Paraffin-embedded sections (7 μm) were subjected to hematoxylin and eosin (H&E) staining following the standard protocol supplied at core facility IGB, UIUC. Staining was performed in Mayer hematoxylin solution for 3 min followed by counterstaining in eosin-phloxine B solution (or eosin Y solution) for 3 min. The morphological changes of H&E-stained tissue with each fixation were analyzed at magnification ×40.

Immunolabeling of Tissue Sections for pSTAT3 and β-actin

To image the extent of pSTAT3 protein expression in treated and untreated tumors, immunolabeling was performed on paraffin-embedded sections (7 μm). immunolabeling was performed by following standard protocol supplied by core facility IGB, UIUC. Sections were further incubated with primary antibody for >12 h at RT in dark. It was further incubated for 2 h at RT in dark with secondary antibody of β-actin (FITC conjugated) and phosphoSTAT3 (Cy3 conjugated) with dilution of 1:200 each in 1x FX medium.

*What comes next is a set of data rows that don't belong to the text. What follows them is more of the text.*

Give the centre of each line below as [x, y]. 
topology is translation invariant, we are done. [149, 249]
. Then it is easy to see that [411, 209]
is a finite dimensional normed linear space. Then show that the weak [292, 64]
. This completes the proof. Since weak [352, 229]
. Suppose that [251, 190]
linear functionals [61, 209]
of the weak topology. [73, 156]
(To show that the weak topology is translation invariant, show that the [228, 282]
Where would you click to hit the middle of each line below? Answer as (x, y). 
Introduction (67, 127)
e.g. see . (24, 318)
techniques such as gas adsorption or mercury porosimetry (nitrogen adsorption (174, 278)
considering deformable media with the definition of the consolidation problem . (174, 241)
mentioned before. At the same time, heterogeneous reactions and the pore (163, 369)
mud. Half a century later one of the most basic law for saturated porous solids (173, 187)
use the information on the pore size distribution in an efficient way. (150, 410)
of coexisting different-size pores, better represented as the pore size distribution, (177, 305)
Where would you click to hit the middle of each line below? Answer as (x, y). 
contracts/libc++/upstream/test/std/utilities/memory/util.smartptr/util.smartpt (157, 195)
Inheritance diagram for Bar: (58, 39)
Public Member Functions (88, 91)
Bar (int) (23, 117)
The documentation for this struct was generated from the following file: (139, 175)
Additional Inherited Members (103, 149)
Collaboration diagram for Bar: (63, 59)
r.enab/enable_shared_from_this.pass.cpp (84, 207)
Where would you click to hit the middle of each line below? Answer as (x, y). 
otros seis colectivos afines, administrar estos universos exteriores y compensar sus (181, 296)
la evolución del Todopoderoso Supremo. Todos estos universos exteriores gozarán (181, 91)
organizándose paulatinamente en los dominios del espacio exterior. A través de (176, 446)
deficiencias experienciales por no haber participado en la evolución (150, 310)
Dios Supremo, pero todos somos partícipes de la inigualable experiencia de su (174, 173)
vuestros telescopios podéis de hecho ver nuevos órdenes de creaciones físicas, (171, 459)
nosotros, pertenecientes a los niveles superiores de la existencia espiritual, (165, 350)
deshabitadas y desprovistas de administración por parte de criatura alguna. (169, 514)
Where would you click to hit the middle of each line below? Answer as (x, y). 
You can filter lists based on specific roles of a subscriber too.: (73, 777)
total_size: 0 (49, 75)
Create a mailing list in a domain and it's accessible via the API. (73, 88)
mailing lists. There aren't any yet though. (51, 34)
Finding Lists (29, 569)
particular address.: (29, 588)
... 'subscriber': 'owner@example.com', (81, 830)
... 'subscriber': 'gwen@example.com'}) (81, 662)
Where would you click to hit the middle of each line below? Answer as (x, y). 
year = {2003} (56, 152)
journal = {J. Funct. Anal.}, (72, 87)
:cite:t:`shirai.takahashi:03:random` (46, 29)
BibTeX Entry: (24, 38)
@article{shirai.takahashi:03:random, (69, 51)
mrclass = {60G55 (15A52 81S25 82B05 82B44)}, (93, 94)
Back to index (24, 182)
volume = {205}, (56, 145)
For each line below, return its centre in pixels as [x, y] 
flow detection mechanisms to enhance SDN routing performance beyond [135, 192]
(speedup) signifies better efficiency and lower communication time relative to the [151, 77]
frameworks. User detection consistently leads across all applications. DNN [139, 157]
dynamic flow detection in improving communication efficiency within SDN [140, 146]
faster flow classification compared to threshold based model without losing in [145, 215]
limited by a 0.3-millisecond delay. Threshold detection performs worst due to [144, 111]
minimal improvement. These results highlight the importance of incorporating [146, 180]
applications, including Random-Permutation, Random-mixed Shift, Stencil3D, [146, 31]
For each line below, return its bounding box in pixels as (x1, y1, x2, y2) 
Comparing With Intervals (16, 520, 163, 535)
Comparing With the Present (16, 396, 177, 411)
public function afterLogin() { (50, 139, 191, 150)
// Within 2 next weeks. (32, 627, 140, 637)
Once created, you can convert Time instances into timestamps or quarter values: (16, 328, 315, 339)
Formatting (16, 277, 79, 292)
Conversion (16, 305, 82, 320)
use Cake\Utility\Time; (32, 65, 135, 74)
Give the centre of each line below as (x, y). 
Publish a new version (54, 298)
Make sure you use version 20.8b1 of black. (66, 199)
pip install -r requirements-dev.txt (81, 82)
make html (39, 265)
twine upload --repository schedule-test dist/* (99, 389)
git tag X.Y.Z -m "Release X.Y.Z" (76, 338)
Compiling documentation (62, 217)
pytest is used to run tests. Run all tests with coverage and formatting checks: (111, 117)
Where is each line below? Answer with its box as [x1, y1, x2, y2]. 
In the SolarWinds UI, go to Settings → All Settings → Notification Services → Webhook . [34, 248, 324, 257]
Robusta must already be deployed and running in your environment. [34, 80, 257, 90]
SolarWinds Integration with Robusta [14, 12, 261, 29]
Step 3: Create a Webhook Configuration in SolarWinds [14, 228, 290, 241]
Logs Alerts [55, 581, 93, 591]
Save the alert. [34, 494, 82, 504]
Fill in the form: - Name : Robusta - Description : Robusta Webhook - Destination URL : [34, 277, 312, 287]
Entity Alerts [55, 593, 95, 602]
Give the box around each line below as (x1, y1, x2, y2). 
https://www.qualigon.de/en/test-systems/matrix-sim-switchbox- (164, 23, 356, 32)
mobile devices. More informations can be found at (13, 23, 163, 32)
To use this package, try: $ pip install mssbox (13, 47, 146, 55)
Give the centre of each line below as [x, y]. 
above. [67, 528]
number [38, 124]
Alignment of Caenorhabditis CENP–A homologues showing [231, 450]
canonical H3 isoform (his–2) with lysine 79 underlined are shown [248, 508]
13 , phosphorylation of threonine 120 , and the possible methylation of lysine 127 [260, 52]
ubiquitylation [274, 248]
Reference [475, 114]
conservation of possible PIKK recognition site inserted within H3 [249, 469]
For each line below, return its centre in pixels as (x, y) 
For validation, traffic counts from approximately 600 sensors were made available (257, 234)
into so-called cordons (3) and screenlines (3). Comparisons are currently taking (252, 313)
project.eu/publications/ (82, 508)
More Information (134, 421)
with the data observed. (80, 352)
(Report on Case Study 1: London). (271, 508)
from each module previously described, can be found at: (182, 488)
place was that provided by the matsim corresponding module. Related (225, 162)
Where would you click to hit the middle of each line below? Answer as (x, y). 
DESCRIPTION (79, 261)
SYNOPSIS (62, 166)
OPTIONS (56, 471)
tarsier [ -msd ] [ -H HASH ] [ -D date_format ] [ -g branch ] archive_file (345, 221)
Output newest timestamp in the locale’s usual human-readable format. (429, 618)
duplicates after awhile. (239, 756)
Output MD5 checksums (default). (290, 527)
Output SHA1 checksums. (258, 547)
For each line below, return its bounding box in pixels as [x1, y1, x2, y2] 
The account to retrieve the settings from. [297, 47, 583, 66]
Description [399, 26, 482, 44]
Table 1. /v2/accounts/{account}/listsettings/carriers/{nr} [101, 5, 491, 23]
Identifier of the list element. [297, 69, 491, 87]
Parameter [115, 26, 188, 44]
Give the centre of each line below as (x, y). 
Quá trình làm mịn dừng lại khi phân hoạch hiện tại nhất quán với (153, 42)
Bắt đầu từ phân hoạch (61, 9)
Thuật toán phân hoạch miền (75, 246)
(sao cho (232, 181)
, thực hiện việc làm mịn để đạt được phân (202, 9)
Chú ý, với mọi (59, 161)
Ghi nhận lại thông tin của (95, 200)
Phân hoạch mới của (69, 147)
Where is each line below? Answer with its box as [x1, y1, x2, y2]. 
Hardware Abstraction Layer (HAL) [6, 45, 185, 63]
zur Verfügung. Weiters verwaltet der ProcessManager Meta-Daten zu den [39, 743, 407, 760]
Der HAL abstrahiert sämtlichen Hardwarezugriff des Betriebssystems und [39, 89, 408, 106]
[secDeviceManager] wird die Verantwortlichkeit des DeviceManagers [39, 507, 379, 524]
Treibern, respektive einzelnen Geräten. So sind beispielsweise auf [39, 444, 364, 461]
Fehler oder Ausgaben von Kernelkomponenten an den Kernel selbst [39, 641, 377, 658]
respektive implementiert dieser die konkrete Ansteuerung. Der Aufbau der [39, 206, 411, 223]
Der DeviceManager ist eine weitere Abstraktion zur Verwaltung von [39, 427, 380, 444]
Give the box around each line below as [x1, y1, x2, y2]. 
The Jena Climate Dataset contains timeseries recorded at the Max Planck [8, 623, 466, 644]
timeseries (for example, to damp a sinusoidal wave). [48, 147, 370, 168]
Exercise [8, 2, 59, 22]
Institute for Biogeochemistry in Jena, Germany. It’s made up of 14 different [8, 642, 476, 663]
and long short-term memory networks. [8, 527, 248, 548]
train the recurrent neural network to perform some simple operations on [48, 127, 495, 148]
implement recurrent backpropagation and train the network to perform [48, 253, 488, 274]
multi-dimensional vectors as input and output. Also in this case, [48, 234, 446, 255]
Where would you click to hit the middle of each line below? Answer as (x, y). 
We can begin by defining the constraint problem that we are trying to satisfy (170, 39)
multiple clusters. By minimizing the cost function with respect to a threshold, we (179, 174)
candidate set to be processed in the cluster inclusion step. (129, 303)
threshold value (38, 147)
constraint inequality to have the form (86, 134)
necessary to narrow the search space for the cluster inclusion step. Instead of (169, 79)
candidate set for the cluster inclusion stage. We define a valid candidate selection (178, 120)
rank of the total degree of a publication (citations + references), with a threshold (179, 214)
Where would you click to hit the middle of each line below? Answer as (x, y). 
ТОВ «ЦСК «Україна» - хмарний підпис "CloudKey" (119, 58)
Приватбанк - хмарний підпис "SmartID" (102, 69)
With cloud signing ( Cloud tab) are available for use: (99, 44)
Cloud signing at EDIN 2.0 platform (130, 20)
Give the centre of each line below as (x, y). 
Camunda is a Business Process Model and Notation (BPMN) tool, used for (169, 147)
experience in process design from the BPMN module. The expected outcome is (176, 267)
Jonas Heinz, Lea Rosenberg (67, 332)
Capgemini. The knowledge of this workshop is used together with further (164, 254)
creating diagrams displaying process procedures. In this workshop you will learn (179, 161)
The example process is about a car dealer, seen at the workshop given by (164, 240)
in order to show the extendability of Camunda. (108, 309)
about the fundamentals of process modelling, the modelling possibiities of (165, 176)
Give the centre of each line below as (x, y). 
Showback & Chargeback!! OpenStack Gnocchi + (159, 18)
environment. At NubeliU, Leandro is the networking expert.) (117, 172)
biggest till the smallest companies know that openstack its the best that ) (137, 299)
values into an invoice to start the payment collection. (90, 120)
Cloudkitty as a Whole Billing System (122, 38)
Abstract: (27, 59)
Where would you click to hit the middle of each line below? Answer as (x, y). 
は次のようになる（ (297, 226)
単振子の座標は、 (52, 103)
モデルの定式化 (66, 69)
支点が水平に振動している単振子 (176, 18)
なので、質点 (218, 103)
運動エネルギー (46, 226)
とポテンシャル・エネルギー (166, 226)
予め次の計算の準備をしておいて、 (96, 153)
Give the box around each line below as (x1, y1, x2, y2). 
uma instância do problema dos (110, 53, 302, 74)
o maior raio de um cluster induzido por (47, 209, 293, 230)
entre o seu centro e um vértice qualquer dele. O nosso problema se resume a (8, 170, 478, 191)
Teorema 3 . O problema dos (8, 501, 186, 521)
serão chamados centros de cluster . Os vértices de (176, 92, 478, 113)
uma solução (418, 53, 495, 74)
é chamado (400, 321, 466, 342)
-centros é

Tumor sections only incubated with primary anti-body were considered as negative controls. At the end of incubations, sections were washed with 1x PBS (three times) before mounting them under coverslips using mounting medium containing DAPI. Samples were bound with nail polish before performing confocal microscopy.

Enzymatic degradation of CB6 CNP Nic

Five suspensions of CB6 CNP Nic (carbon content: 10 mg mL⁻¹) were prepared in Dulbecco’s phosphate buffered solution and 200 × 10⁻⁶ M of hydrogen peroxide. Subsequently, 100 μg of human myeloperoxidase (hMPO) enzyme (activity > 50 units mg⁻¹ protein) was added to four of the five samples and statically incubated at 37 °C in the dark. Hydrogen peroxide was replenished every 5 h to sustain the activity of enzyme. To quench the enzyme activity, samples were transferred to 4 °C after 6, 12, 24, and 168 h. The collected samples were drop cast on glass slides for Raman analysis (120 to 2700 nm at 2% laser power for 20 s). All Raman measurements were taken on Nanophoton RAMAN 11 laser Raman microscope (Osaka, Japan) with a 532 nm wavelength laser for 20 s at 2% laser power using a 20x objective. For each spectrum a grating (600 l mm⁻¹) scan was taken over the range 120–2700 cm⁻¹. An average of 20 spectra were recorded and averaged for each measurement sample.

Statistical Analysis

The results were expressed as mean ± standard deviation and the data were analyzed using Graph pad prism 6.0 software. The p-value < 0.05 (95% confidence interval) was considered to be significantly different.